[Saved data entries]
---
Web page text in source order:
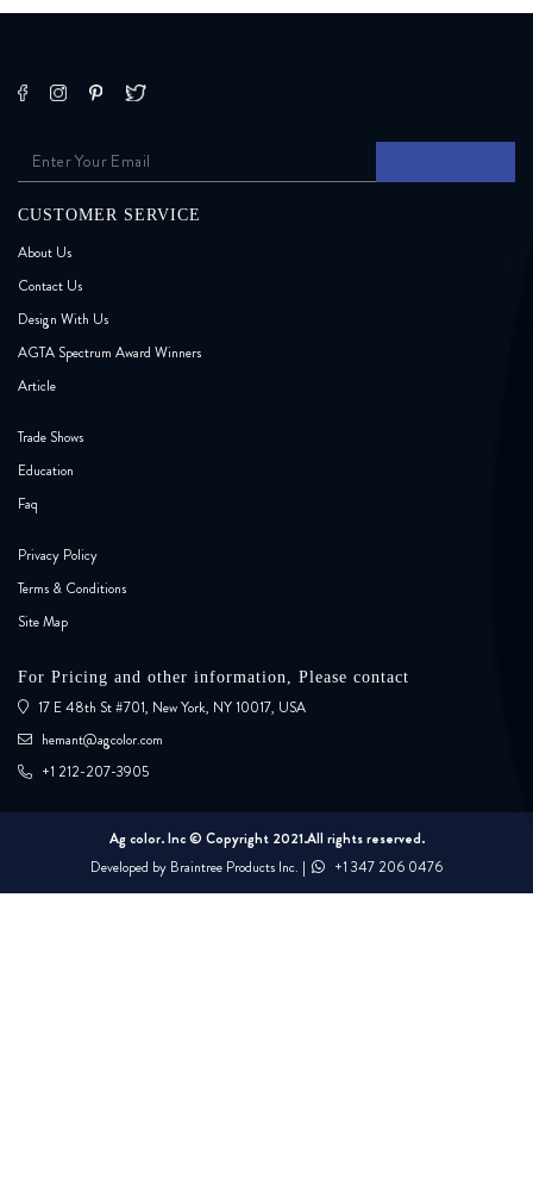
CUSTOMER SERVICE
About Us
Contact Us
Design With Us
AGTA Spectrum Award Winners
Article
Trade Shows
Education
Faq
Privacy Policy
Terms & Conditions
Site Map
For Pricing and other information, Please contact
17 E 48th St #701, New York, NY 10017, USA
hemant@agcolor.com
+1 212-207-3905
Ag color. Inc © Copyright 2021.All rights reserved.
Developed by Braintree Products Inc. | +1 347 206 0476
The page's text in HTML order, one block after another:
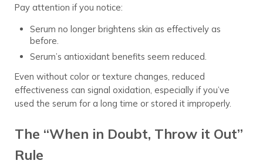
Pay attention if you notice:
Serum no longer brightens skin as effectively as
before.
Serum’s antioxidant benefits seem reduced.
Even without color or texture changes, reduced
effectiveness can signal oxidation, especially if you’ve
used the serum for a long time or stored it improperly.
The “When in Doubt, Throw it Out”
Rule
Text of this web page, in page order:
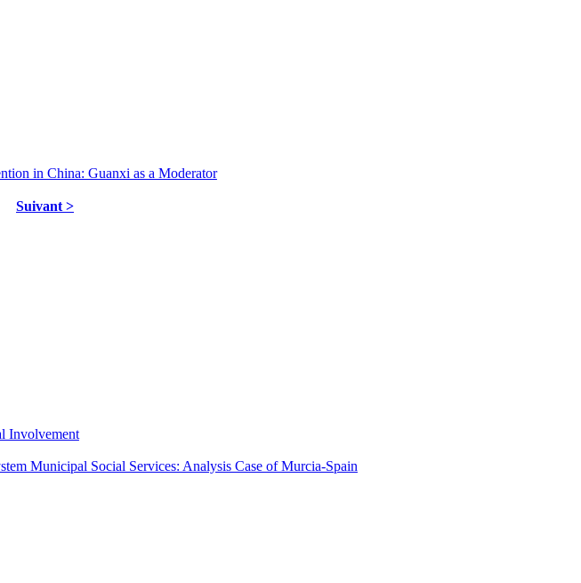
---
-- Problem to work on --
The entries above are to be repeated exactly, except for any pictures.

-- Task result --
Web page text in source order:
CUSTOMER SERVICE
About Us
Contact Us
Design With Us
AGTA Spectrum Award Winners
Article
Trade Shows
Education
Faq
Privacy Policy
Terms & Conditions
Site Map
For Pricing and other information, Please contact
17 E 48th St #701, New York, NY 10017, USA
hemant@agcolor.com
+1 212-207-3905
Ag color. Inc © Copyright 2021.All rights reserved.
Developed by Braintree Products Inc. | +1 347 206 0476
The page's text in HTML order, one block after another:
Pay attention if you notice:
Serum no longer brightens skin as effectively as
before.
Serum’s antioxidant benefits seem reduced.
Even without color or texture changes, reduced
effectiveness can signal oxidation, especially if you’ve
used the serum for a long time or stored it improperly.
The “When in Doubt, Throw it Out”
Rule
Text of this web page, in page order:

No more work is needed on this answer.